Les récits de l'irruption de Dieu dans la vie des femmes et des hommes sont parmi les plus forts et les plus poétiques de l'Ancien et du Nouveau Testament. L'appel se fait de multiples façons, tout comme la proposition et le dialogue entre le Créateur et les créatures sont multiples.
Le Concile a redécouvert le caractère profondément biblique du terme « vocation », qui était tombé dans l'oubli ecclésial pendant des siècles. Toutefois, plus de soixante ans plus tard, cette prise de conscience semble encore enfermée dans l'encre des documents officiels. La pratique pastorale, les intentions de prière, les discours plus ou moins communs des paroisses et des associations continuent imperturbablement à écraser l’itinéraire vocationnel dans le binôme « mariage ou consécration pour le Royaume ». Lorsqu'il s'agit d'aider les jeunes à trouver leur propre voie, l'Eglise semble incapable de sortir du schéma habituel.
Et les autres, et surtout les autres ? Celles qui ne sont pas mariées, qui ne sont pas religieuses, qui n'ont pas d'enfants : Dieu ne s'est-il pas tourné vers elles ? Ou sont-elles seules parce qu'elles sont trop paresseuses pour le suivre ? Tout ce qu'elles font et génèrent dans leur vie - au travail, dans les relations, avec les amis et les affections - est-il un substitut à l'unique vocation qu'elles n'ont pas pu assouvir ?
Le doute de porter une culpabilité indéterminée vient à ceux et celles qui se sentent exclusivement représentés et désignés comme des consacrés ou des conjoints ratés. Et il ne suffit pas de faire amende honorable de la part de prêtres diligents et de groupes bien intentionnés avec des projets de rendez-vous - réels et virtuels - pour faire se rencontrer les personnes seules et les célibataires catholiques.

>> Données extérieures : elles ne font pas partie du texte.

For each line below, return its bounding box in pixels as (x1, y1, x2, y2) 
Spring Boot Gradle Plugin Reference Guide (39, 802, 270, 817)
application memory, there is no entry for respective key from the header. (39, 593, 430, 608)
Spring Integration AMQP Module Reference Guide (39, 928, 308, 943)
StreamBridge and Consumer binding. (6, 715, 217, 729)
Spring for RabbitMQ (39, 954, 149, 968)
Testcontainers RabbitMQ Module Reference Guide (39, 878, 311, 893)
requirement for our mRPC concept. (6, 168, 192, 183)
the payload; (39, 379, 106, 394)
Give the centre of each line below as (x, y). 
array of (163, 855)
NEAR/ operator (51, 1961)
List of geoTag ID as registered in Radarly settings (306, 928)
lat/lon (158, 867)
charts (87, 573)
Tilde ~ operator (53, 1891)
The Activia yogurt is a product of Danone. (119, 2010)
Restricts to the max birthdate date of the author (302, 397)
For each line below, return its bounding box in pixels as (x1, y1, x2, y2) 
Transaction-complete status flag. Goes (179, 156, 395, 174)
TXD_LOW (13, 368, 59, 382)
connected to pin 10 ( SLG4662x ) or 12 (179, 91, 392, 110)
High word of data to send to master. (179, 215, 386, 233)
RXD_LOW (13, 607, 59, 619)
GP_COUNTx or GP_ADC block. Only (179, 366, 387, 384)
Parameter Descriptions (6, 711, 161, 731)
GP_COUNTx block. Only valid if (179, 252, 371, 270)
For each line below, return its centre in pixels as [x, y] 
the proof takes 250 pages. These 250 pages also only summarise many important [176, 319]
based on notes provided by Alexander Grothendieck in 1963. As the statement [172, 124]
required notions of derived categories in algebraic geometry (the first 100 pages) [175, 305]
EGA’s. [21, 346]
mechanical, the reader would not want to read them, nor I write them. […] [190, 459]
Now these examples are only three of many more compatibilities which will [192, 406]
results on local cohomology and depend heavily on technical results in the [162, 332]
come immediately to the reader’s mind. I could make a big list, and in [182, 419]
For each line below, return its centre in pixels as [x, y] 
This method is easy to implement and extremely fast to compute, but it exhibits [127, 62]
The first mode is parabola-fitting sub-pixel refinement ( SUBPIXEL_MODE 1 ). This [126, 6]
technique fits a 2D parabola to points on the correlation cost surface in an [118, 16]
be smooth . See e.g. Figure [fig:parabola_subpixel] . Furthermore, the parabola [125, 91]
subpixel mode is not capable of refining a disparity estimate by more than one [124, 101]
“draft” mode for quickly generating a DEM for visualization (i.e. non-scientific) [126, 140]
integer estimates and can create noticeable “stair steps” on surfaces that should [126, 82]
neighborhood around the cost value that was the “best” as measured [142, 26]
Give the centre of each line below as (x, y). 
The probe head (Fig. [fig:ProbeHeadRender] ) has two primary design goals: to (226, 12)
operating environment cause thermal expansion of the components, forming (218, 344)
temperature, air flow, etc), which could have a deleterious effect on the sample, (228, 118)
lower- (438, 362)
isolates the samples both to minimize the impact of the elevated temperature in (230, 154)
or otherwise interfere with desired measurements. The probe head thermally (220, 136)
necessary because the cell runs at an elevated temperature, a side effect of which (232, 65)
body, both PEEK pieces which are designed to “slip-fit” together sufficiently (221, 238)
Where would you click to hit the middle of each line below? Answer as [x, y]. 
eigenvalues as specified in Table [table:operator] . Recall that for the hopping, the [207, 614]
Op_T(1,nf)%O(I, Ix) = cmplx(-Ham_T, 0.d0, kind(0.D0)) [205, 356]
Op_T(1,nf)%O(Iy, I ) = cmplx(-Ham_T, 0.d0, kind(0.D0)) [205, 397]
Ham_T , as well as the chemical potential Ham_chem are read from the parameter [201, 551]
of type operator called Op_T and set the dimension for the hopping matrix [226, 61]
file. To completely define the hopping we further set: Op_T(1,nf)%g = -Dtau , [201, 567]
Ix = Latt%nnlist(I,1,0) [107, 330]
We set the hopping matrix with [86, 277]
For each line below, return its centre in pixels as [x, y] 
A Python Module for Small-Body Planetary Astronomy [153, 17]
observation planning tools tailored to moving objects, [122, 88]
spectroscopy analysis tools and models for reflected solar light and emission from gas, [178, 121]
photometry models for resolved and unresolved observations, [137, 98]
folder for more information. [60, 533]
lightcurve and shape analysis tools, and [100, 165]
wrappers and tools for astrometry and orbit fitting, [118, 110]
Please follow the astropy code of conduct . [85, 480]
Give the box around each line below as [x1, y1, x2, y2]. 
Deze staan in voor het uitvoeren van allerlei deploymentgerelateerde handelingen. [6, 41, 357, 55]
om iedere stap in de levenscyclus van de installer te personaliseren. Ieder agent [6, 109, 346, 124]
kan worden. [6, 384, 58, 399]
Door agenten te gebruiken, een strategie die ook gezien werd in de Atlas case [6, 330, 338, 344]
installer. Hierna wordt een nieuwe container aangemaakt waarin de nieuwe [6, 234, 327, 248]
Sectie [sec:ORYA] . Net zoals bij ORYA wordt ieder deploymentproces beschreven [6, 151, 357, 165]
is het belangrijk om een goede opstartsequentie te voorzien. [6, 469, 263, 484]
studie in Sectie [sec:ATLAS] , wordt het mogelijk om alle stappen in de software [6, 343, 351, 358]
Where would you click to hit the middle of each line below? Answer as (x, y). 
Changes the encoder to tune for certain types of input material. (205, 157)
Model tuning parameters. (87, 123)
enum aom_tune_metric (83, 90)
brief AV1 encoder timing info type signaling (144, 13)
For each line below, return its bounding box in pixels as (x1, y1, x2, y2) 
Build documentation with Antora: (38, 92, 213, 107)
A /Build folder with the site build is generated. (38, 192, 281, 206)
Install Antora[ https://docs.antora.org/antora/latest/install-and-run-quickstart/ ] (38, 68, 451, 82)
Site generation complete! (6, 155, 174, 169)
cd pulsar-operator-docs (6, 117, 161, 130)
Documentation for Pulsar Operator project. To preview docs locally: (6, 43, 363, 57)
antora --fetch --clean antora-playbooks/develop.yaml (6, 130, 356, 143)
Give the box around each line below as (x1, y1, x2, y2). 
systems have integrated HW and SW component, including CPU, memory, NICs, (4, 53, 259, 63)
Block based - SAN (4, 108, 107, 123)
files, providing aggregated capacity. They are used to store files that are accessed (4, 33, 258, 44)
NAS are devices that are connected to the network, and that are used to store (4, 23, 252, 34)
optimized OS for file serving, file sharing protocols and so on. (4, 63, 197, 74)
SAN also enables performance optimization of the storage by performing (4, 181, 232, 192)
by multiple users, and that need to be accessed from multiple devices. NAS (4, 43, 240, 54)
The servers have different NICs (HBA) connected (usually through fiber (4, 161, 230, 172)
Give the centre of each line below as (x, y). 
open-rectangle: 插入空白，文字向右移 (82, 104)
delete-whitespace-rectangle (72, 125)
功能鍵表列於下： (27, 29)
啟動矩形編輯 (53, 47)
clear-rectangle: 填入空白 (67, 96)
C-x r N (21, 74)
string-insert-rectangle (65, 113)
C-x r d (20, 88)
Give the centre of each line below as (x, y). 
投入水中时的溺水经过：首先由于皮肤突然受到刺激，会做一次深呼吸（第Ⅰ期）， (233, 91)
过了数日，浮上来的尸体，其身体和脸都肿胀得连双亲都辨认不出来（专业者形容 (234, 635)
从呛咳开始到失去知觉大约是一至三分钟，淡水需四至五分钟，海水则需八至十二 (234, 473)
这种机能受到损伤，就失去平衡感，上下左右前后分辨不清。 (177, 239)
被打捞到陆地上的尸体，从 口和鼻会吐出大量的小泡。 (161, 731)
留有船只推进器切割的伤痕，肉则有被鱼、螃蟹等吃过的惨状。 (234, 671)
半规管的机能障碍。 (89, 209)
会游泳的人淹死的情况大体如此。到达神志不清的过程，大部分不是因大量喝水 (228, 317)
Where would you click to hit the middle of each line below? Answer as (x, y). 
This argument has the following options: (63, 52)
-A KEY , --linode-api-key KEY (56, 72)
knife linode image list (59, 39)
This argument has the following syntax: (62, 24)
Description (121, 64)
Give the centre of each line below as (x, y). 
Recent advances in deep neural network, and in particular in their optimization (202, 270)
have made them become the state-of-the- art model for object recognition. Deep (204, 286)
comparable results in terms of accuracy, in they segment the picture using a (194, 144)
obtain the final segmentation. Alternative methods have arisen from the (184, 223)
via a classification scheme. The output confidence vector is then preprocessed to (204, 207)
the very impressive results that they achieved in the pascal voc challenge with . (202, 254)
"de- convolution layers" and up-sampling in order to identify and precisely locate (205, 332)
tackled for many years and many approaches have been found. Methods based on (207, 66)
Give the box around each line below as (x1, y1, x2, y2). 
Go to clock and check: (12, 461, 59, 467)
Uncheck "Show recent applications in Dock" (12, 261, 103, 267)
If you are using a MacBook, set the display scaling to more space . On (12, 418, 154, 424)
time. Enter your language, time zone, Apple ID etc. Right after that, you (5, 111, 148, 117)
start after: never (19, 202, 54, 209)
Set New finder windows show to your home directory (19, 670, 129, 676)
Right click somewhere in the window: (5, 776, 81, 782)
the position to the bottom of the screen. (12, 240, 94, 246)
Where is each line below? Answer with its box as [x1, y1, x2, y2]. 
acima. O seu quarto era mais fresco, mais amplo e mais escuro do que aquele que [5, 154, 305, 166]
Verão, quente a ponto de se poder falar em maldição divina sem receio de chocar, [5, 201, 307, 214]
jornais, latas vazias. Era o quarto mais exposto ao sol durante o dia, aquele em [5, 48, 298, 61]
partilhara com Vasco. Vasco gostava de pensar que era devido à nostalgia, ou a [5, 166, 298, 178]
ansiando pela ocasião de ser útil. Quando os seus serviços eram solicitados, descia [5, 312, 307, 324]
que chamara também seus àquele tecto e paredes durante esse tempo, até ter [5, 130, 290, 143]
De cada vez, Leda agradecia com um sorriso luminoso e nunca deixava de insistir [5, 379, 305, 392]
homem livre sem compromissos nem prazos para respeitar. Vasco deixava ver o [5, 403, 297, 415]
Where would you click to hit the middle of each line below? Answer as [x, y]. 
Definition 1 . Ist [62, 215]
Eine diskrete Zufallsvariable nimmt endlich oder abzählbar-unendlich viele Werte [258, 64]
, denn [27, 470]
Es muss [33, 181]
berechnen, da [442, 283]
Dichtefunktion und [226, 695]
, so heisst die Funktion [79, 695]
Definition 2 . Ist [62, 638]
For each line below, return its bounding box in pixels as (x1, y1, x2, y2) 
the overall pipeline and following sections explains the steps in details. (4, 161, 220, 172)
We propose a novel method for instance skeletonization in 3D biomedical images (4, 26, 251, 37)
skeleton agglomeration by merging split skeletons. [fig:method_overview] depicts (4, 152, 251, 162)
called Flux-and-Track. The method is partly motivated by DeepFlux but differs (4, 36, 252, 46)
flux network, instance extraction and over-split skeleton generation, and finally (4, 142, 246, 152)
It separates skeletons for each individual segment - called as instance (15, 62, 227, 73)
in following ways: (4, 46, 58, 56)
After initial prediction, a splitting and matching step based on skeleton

Il serait plus utile d'investir du temps et des ressources dans une réflexion approfondie sur la vocation – en paraphrasant le Pape François, la recherche de la place unique dans le monde, pensée et rêvée par Dieu pour chacun – et les états de vie. Deux concepts qui ne se recoupent pas nécessairement. Et peut-être essayer de penser que pour beaucoup de femmes et d’hommes, le célibat est la conséquence de la prise au sérieux d'un sacrement – celui du mariage – compris non pas comme un désir abstrait de s'unir à quelqu'un, mais seulement à celui ou celle avec lequel deux chairs, deux histoires, deux vies, peuvent ne faire qu'une sans s'annuler.
Lucia Capuzzi
Journaliste à «Avvenire»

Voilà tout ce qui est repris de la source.